Checking method pointers for nil is a common operation typically associated with calling events. Unfortunately, if assigned(FSomeEvent) then ... does a 16bit compare of the high word of the code address for the method pointer. This is rather odd and completely unnecessary, and I can only guess that it is some sort of holdover from 16bit Delphi 1. The workaround is to check the code address directly ( if assigned(TMethod(FSomeEvent).code) then .... This is a bit ugly and so you may only want to follow it in particularly time critical sections.

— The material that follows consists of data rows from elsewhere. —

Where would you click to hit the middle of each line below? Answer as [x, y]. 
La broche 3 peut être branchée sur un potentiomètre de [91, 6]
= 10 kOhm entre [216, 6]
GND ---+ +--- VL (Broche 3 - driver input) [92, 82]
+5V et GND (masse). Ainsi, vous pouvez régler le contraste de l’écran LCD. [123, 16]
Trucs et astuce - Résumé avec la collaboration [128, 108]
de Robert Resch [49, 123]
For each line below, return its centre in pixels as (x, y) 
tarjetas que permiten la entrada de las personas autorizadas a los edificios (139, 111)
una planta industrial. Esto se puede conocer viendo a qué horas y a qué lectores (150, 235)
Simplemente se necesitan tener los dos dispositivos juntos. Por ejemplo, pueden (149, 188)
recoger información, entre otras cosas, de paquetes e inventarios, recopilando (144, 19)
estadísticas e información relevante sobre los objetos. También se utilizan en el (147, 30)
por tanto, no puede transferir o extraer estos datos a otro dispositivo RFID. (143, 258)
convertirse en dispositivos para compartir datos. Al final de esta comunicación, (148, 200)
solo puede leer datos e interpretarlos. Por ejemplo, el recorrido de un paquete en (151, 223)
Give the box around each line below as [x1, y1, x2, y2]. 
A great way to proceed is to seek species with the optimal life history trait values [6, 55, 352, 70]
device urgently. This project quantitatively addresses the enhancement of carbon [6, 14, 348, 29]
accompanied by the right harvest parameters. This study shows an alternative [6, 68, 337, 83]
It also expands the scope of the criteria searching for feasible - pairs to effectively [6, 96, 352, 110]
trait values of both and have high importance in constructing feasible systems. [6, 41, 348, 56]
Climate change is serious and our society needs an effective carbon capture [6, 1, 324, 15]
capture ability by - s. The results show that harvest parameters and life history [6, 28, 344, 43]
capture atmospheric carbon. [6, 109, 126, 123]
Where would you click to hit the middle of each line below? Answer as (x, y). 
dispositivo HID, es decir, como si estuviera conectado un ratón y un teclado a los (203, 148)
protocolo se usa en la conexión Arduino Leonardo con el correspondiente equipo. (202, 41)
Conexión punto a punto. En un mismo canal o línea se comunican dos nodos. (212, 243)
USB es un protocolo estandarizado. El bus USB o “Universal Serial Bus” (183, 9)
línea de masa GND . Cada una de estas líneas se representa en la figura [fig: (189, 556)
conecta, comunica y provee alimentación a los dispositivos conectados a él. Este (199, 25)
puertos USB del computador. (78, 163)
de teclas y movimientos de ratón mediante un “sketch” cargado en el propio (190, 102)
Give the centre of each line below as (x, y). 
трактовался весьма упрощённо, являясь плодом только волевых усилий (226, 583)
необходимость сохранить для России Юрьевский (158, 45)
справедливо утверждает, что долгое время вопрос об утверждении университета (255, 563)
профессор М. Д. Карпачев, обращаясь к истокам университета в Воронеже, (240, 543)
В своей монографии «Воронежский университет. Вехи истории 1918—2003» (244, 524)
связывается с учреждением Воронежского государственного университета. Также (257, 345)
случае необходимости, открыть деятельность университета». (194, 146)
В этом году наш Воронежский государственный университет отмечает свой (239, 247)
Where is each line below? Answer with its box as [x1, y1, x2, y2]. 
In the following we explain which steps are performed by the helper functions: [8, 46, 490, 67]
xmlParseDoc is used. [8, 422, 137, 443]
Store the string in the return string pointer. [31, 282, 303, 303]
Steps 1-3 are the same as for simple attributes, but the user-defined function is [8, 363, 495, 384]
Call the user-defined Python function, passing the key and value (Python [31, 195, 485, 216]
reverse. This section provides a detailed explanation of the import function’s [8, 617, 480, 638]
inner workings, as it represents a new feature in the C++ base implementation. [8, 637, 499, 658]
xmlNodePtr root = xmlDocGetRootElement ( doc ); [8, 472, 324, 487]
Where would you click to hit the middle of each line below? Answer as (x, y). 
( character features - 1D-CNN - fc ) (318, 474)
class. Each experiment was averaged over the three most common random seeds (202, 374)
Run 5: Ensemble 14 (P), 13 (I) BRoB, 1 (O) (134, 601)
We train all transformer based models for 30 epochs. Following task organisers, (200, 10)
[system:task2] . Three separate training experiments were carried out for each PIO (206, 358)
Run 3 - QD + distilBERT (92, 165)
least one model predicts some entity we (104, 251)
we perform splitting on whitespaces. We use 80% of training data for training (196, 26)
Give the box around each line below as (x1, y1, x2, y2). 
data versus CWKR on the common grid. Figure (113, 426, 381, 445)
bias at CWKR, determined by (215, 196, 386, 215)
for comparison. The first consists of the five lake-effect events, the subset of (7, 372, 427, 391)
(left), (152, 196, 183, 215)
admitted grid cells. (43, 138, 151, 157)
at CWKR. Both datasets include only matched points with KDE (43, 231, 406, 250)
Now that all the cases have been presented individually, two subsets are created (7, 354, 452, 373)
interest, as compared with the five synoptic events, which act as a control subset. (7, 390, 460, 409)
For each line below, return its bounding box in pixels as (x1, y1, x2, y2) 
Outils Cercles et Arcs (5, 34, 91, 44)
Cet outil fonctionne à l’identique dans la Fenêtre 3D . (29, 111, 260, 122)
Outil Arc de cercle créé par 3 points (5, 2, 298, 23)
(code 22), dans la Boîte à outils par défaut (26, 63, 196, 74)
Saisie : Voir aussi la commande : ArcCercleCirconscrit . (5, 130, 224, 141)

If you use enumerated types (such as TSuits=(Diamonds,Hearts,Clubs,Spades) ) include the {$MinEnumSize 4} (or {$Z4}) directive to force all enum variables to be 32bit. If you have compatibility issues you can simply turn it on for the type declarations of interest. For instance:

type
{$Z4}
  TSuits=(hearts,clubs,diamonds,spades);
{$Z1}

Utilization of this directive is especially effective for enumerated types greater than 256 elements. These result in word sized variables which are quite slow.

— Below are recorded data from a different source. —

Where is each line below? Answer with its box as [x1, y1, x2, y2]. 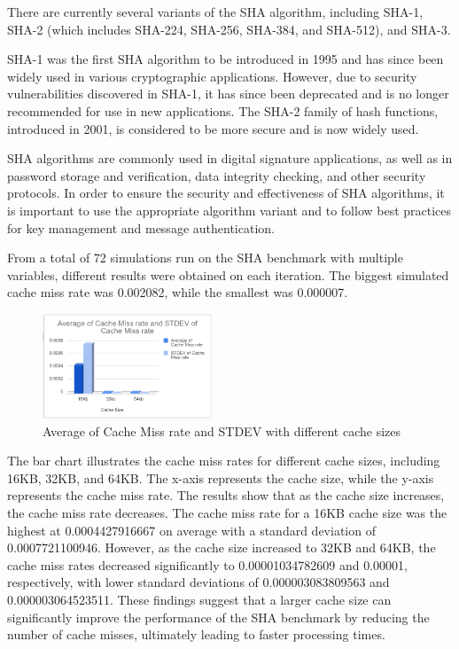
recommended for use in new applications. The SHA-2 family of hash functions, [7, 101, 439, 120]
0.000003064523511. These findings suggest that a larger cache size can [7, 590, 392, 608]
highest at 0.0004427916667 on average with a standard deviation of [7, 520, 376, 539]
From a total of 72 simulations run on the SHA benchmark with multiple [7, 248, 403, 267]
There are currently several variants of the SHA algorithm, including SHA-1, [7, 3, 424, 20]
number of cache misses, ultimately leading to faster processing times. [7, 625, 385, 644]
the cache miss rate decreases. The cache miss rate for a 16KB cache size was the [7, 504, 447, 521]
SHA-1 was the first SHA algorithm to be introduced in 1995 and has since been [7, 50, 444, 68]
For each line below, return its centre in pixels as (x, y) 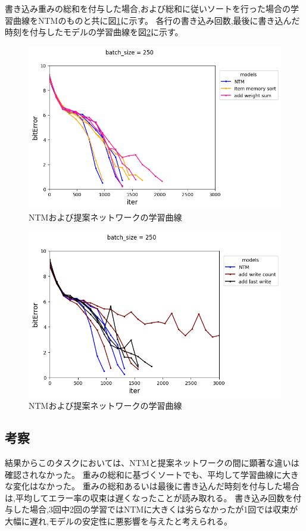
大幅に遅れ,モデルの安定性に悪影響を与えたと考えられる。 (118, 521)
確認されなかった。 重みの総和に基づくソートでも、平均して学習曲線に (143, 474)
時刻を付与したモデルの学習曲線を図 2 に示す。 (94, 32)
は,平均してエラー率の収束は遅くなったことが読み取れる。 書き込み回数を (149, 497)
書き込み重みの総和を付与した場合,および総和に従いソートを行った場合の (148, 8)
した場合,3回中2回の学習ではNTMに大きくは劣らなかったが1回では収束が (155, 509)
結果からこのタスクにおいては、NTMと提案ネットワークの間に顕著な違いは (152, 462)
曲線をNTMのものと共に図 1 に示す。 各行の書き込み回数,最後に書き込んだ (156, 20)

It should not be surprising that virtual methods incur more overhead than static methods. Calling a virtual method requires two pointer dereferences and an indirect call which, the method has a couple of parameters approximately doubles the total call overhead. However, there is the potential for much more severe penalties. The indirect call can suffer from what amounts to branch misprediction which is a fairly stiff penalty on Pentium II processors. The penalty is incured each time the target of the call changes. Thus, calling virtual method within a loop where the method might change on every iteration could see a substantial number of penalties. The workaround is essentially to sort the method calls.

Example:

  TBaseClass=class
  public
    procedure VMethod; virtual;
    procedure SMethod;  
  end;

  TDerivedClass=class(TBaseClass)
    procedure VMethod; override;
  end;

  TDerived2Class=class(TBaseClass)
    procedure VMethod; override;
  end;

implementation

type 
  TArray=array[0..100] of TBaseClass;
 
procedure DoStuff;
var
  b: integer;
  j: integer;
  A:TArray;
begin
  A[0]:=TBaseClass.Create;
  b:=0;
  for j := 1 to 99 do    
  begin
    b:=(1+random(2)+b) mod 3;  // mix em up
    case b of    
      0: A[j]:=TBaseClass.Create;
      1: A[j]:=TDerivedClass.Create;
      2: A[j]:=TDerived2Class.Create;
    end;    
  end;
  for j := 0 to 99 do
  	A[j].VMethod;
  for j := 0 to 99 do    
  	A[j].SMethod;
end;

Sorting the calls is somewhat complicated, an example is shown below:

Type
  TSomeVirtualMethod=procedure of object;
  TSomeMethodArray=array[0..100] of TSomeVirtualMethod;

var
  SomeMethodArray:TSomeMethodArray;

//    Initialization pass
  for i:=0 to Count-1 do
    SomeMethodArray[i]:=Item[i].SomeVirtualMethod;


//  Do something passes
  for i:=0 to Count-1 do
    SomeMethodArray[i];

This, by itself, saves an underwhelming 1 clock cycle per call, but you can sort the array by the code that's called (using TMethod) to minimize the oh so painful branch prediction failure that can really dominate this kind of method calling. Additionally, if the base class method is some sort of do nothing routine it could be eliminated from the procedure list entirely.

// initialization pass

for i:=0 to Count-1 do
begin
  Hold:=ClassArray[i].SomeVirtualMethod;
  if TMethod(Hold).Code<>@TBaseClass.SomeVirtualMethod then
  begin
    j:=0;
    while (j>ArrayCount) and (longint(TMethod(Hold).Code)<SomeMethodArray[j]) do
      inc(j);
    for k:=ArrayCount-1 to j do
      SomeMethodArray[k+1]:=SomeMethodArray[k];
    SomeMethodArray[j]:=Hold;
    inc(ArrayCount);
  end;
end;

This obviously isn't for the faint of heart, and is only useful in certain situations, but it could be a big time saver in cases where there are many objects, but only a few versions of the method and the method is relatively small or empty.